Kurt Elling, the great American jazz singer, was a divinity student with a church-musician father – experiences that fuelled in him a philosophical intelligence and mistrust of dogma, alongside an affection for communal celebrations that are often glimpsed in his work. Those qualities have never seemed so unexpectedly evident as on his new jazz-spun Christmas album, The Beautiful Day.
On Tuesday night, while his homeland was confronting the world with a fearful need for all the philosophical creativity it can get (another jazz giant, the US saxophonist Joshua Redman, simply tweeted the word “dread” in the small hours), the singer was cruising through a briefly consoling celebration of inclusiveness, curiosity and warmth.
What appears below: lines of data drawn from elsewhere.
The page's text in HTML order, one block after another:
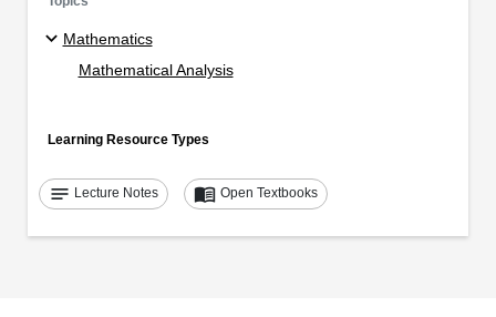
Mathematics
Mathematical Analysis
Learning Resource Types
notes Lecture Notes menu_book Open Textbooks
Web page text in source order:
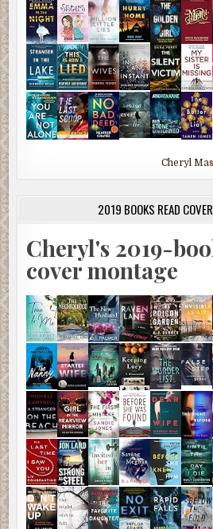
Cheryl
2019 BOOKS READ
Cheryl's 2019-
cover montage
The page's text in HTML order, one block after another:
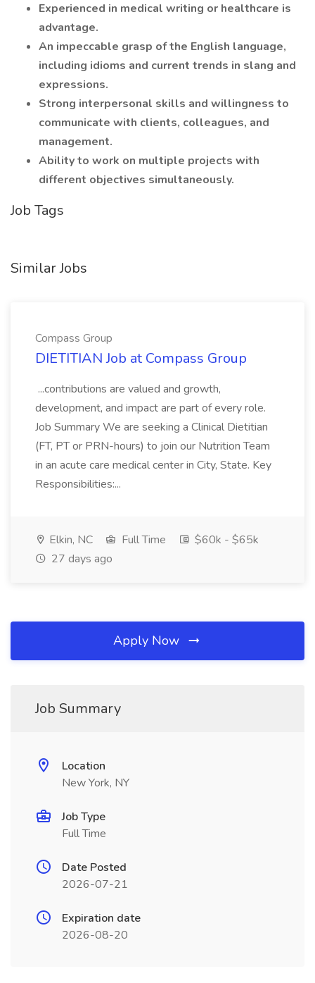
Experienced in medical writing or healthcare is
advantage.
An impeccable grasp of the English language,
including idioms and current trends in slang and
expressions.
Strong interpersonal skills and willingness to
communicate with clients, colleagues, and
management.
Ability to work on multiple projects with
different objectives simultaneously.
Job Tags
Similar Jobs
Compass Group
DIETITIAN Job at Compass Group
...contributions are valued and growth,
development, and impact are part of every role.
Job Summary We are seeking a Clinical Dietitian
(FT, PT or PRN-hours) to join our Nutrition Team
in an acute care medical center in City, State. Key
Responsibilities:...
Elkin, NC Full Time
$60k - $65k
27 days ago
Apply Now
Job Summary
Location
New York, NY
Job Type
Full Time
Date Posted
2026-07-21
Expiration date
2026-08-20

The Beautiful Day includes jazz remakes of Little Drummer Boy, We Three Kings and jazz composer John Hollenbeck’s The Snow Is Deep on the Ground. Challengingly early in the show, Elling confirmed his shmaltz-resistance with a distinctly un-dinner jazzy lyric about facing death (stretched over a springy Latin groove), and a brief swerve into Moonlight Serenade resolved on a tantalisingly held high note followed by a reverberating low one that brought a gasp or two around the room. The 1950s anti-racist carol Some Children See Him attested to the singer's power at low volumes, he turned Little Drummer Boy into a bebop-scat tour de force with percussionist Ulysses Owens, and fine guitarist John McLean coaxed a teasing blues break out of Same Old Lang Syne.

This was a high-risk venture, considering jazz culture’s reputation for unsentimentality, but Elling walked that tightrope with remarkable aplomb.